Catalogue Entry: THEM00326
Book I: Chapter 26
[1]
See page 260, note 5.
[2]
'Melchisedec... incited to do so, first, by the secret providence of God, intending him for a type of Christ and his priesthood.' The likeliest means to remove Hirelings out of the Church. Prose Works, III. 357.
[3]
'It cannot be unknown by what expressions the holy apostle St. Paul spares not to explain to us the nature and condition of the law, calling those ordinances, which were the chief and essential office of the priests, the elements and rudiments of the world, both weak and beggarly.' Reason of Church Government urged against Prelaty.
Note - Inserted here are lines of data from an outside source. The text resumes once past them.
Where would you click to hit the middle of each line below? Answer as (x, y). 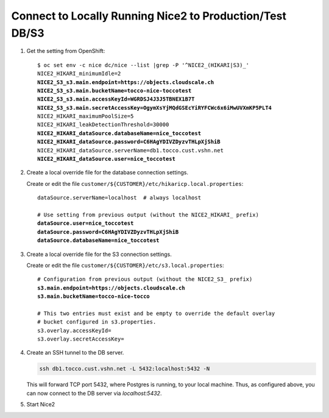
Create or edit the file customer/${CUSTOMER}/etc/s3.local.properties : (126, 265)
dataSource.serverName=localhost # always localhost (119, 198)
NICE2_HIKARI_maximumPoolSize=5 (86, 116)
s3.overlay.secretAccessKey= (81, 339)
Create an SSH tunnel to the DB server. (75, 353)
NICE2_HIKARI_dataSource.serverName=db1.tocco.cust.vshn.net (130, 150)
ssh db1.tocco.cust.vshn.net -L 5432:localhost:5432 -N (125, 369)
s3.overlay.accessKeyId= (74, 330)
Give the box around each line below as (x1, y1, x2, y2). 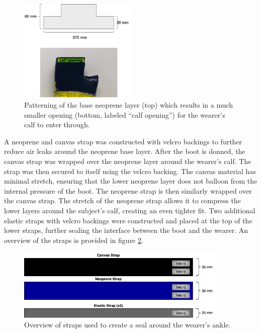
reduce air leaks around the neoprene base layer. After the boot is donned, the (4, 146, 245, 156)
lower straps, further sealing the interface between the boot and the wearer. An (4, 225, 248, 235)
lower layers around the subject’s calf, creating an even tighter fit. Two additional (4, 205, 255, 215)
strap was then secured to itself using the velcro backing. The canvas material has (4, 165, 256, 176)
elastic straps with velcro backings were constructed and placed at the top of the (4, 215, 252, 225)
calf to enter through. (24, 119, 90, 130)
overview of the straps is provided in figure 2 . (4, 234, 143, 245)
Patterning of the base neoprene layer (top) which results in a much (24, 100, 233, 110)
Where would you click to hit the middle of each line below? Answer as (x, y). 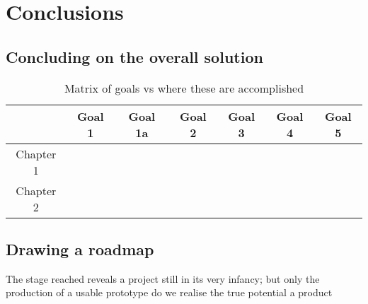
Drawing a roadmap (80, 249)
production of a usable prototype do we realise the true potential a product (169, 292)
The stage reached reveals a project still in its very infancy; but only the (163, 278)
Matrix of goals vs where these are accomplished (184, 88)
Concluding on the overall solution (134, 56)
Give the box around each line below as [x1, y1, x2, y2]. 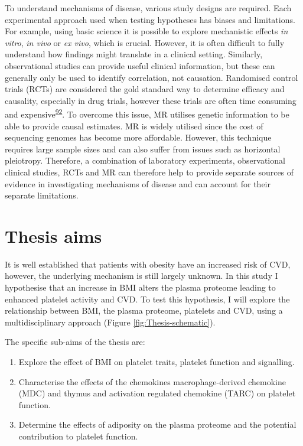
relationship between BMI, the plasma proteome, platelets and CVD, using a [5, 304, 283, 317]
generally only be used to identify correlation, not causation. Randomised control [5, 71, 298, 83]
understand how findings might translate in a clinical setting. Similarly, [5, 48, 263, 60]
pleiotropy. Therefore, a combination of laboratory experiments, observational [5, 154, 285, 167]
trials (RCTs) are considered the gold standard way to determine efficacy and [5, 83, 285, 95]
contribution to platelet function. [18, 430, 138, 442]
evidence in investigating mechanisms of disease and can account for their [5, 177, 271, 190]
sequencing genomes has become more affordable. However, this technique [5, 131, 272, 144]
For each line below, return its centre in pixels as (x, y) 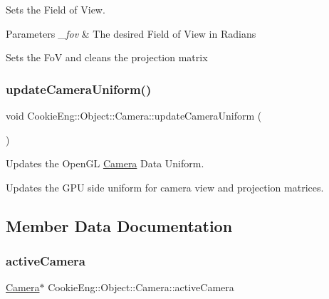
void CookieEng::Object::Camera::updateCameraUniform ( (134, 115)
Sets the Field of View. (56, 9)
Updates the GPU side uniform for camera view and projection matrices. (165, 187)
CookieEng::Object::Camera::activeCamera (141, 287)
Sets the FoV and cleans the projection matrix (107, 57)
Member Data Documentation (119, 225)
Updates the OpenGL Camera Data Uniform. (105, 163)
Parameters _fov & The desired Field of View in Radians (131, 33)
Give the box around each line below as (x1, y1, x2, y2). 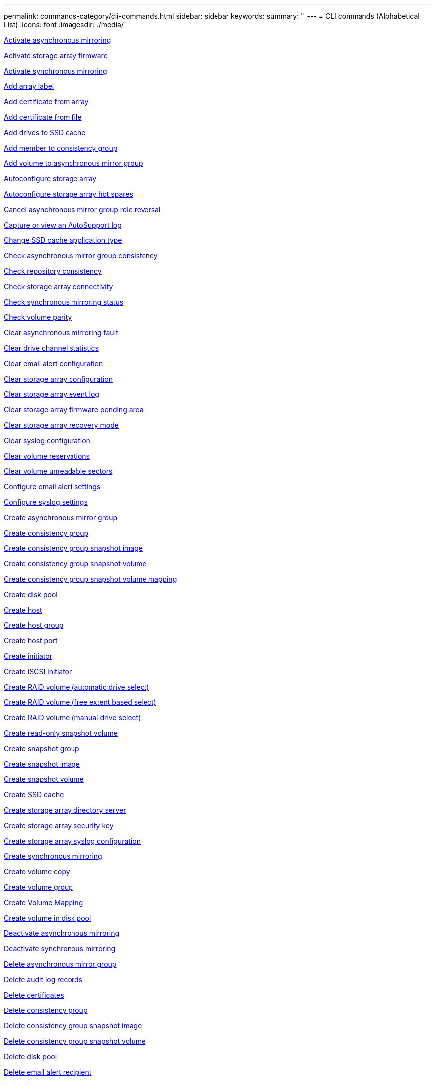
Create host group (4, 621, 64, 629)
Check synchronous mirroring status (4, 298, 124, 306)
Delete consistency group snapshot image (4, 1021, 142, 1030)
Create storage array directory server (4, 806, 126, 814)
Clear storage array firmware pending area (4, 405, 144, 414)
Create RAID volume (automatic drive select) (4, 683, 149, 691)
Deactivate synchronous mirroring (4, 944, 116, 953)
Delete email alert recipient (4, 1068, 92, 1076)
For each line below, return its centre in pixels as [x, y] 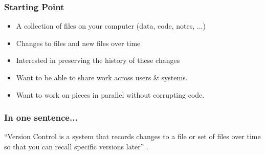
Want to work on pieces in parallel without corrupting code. [110, 94]
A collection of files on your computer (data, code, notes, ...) [111, 26]
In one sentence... [41, 117]
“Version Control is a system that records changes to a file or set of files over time [132, 136]
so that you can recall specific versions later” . [76, 146]
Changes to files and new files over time [78, 43]
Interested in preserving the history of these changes [98, 60]
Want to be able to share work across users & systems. [102, 77]
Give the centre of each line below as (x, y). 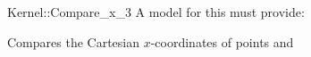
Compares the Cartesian (73, 41)
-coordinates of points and (222, 41)
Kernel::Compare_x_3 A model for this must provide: (156, 12)
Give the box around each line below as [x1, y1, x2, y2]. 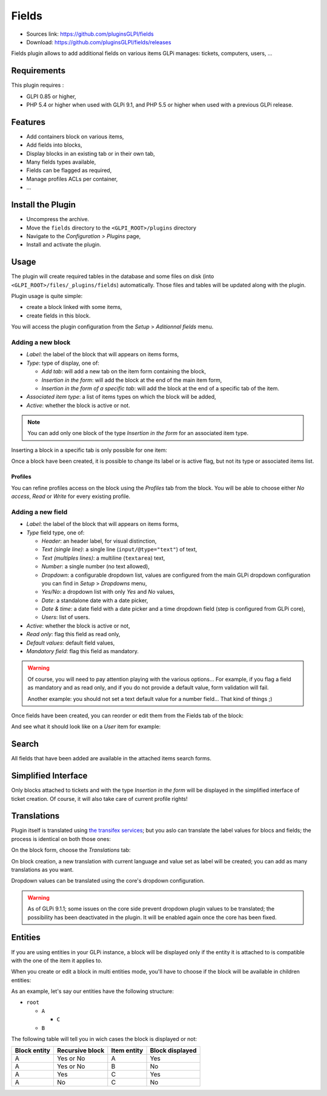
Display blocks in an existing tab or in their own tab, [26, 150, 156, 157]
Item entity [111, 1046, 144, 1055]
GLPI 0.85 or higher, [26, 93, 76, 100]
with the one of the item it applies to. [11, 957, 103, 964]
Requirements [11, 65, 66, 76]
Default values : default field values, [26, 639, 115, 646]
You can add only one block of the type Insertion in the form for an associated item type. [27, 430, 249, 437]
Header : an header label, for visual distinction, [41, 537, 157, 545]
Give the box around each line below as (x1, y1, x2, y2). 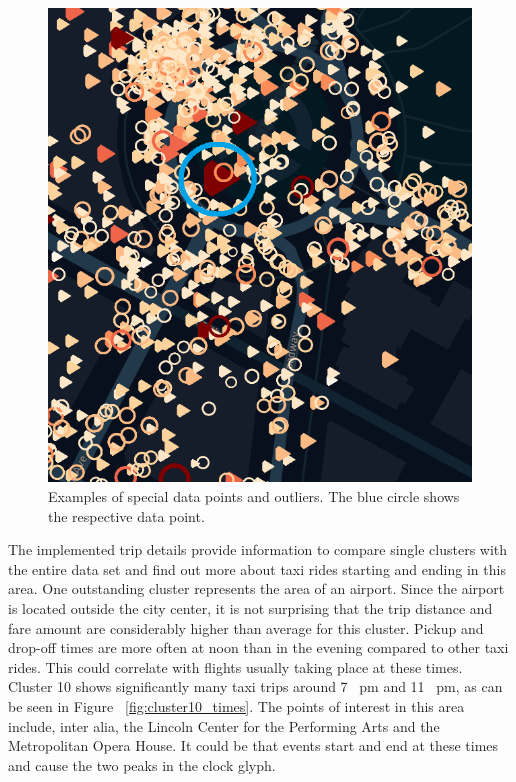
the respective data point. (48, 505, 205, 526)
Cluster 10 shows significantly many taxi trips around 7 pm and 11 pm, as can (8, 676, 503, 697)
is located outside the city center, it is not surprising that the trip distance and (8, 598, 493, 619)
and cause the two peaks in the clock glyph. (8, 754, 276, 775)
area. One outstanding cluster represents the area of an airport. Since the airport (8, 578, 505, 599)
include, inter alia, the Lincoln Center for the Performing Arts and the (8, 715, 440, 736)
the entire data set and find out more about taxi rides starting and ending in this (8, 558, 506, 579)
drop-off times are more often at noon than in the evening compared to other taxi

Prose Works, I. 91. 'St. Paul comprehends both kinds alike, that is to say, both ceremony and circumstance, under one and the same contemptuous name of 'weak and beggarly rudiments'. Treatise of Civil Power in Ecclesiastical Causes, IV. 338.
[4]
..... Therefore shall not Moses, though of God
Highly belov'd, being but the minister
Of law, his people into Canaan Lead;
But Joshua, whom the Gentiles Jesus call,
His name and office bearing, who shall quell
The adversary serpent, and bring back
Through the world's wilderness long-wander'd man
Safe to eternal Paradise of rest. Paradise Lost, XII. 307.